When I was in second grade, I wrote a play. It was very short, mind you. It was not easy to manipulate my number 2 pencil over the rough construction paper I had to use, and my attention span at age 8 was minimal. I showed it to my teacher and she let me recruit several classmates to perform it for our class. The thrill it gave me to hear them speaking my words was intoxicating!


I think that is when it happened. Writing got into my blood. I’ve been addicted ever since.


The same year, I asked for a diary for Christmas. I tore through my presents, tossing all aside until I found it. The cover was pastel pink and the pages creamy ivory. Pure magic! I wrote in it almost daily, usually in crayon. How I loved jotting down my life on those pages!


Santa brought me a diary for the next three years. I wrote in all of them but I felt less and less satisfaction.
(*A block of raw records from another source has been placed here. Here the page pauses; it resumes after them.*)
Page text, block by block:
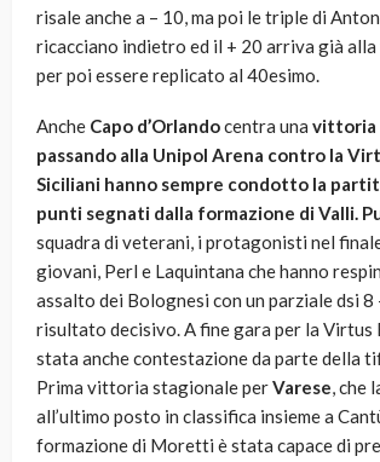
risale anche a – 10, ma poi le triple di
ricacciano indietro ed il + 20 arriva già
per poi essere replicato al 40esimo.
Anche Capo d’Orlandocentra una vittoria
passando alla Unipol Arena contro la
Siciliani hanno sempre condotto la
punti segnati dalla formazione di Valli.
squadra di veterani, i protagonisti nel
giovani, Perl e Laquintana che hanno
assalto dei Bolognesi con un parziale dsi 8
risultato decisivo. A fine gara per la Virtus
stata anche contestazione da parte della
Prima vittoria stagionale perVarese, che
all’ultimo posto in classifica insieme a
formazione di Moretti è stata capace di

I needed something stronger to recapture that original thrill. I began writing a mystery à la Nancy Drew. I finished my first chapter and showed it to my Aunt Ronnie. About halfway through the chapter, she burst out laughing. I had put nothing comedic in my story. What did she find so funny? (Probably the secondary character who happened to be bicycling around town with her grandfather’s will in her front shirt pocket.) I grabbed my novel and stomped away, crushed.
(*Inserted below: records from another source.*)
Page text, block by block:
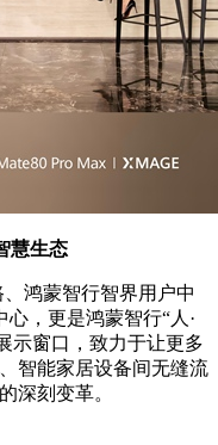
慧生态
鸿蒙智行智界用户中
，更是鸿蒙智行“人·
示窗口，致力于让更多
智能家居设备间无缝流
深刻变革。

My father was always saying, “Don’t waste your life; be a doctor.” I decided he was right. I gave up on writing.


Then, in ninth grade English, I discovered that I loved to write papers: essays, reports, and even research papers. The excitement of finding the right words! The giddy sensation of pouring out my thoughts through my fingertips! I did my best to keep my secret. Of course, I couldn’t hide it from my English teacher. She complimented my work. She gave me As. I ignored her.


Then my Physical Science teacher assigned a research paper using the scientific method. The craving to be creative was unstoppable. My paper ended up in iambic pentameter with the last word of every other sentence rhyming. I knew I would get an F. I couldn’t help myself. The joy of finding rhymes for words like “voltaic” overwhelmed me. How thrilling it felt to read aloud the songlike beat of my hypothesis!


I vowed to myself I would never do that again. I didn’t want to damage my grade point average and ruin my chances for being accepted into a good pre-med program.


I stuck to my vow until my junior year in college. I was taking a test for a history course; it was a single essay: Explain the European scramble for Africa. I could have passed this one easily, but I couldn’t stop myself from comparing Europe’s colonization of Africa to a chef scrambling eggs. The professor asked me if I was taking drugs (no). He thought I was making fun of his life’s interest. To me, I was glorifying it with metaphor and analogy.


“I have to stop this,” I told myself as I mailed story-like letters and handmade greeting cards to friends and family. Those people wrote back and said, “You should be a writer!” What did they know?


I gave up on the doctor idea and went into teaching. I met a great guy and got married. I had a baby daughter, who turned out to be profoundly autistic. She became the focus of my life. Her needs consumed my time. I had little left for anything else.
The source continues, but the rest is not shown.